* About this task *
Retype the tail of the data exactly, starting at the line containing "https://docs.rs/modality-ingest- [131, 59]" and stopping at the last line.

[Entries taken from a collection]
::::::::::
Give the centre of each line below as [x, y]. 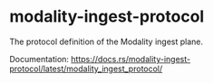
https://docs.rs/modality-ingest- [131, 59]
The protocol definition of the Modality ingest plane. [106, 41]
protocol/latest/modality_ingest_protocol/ [86, 69]
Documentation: [39, 59]
::::::::::
* Response to this task *
https://docs.rs/modality-ingest- [131, 59]
The protocol definition of the Modality ingest plane. [106, 41]
protocol/latest/modality_ingest_protocol/ [86, 69]
Documentation: [39, 59]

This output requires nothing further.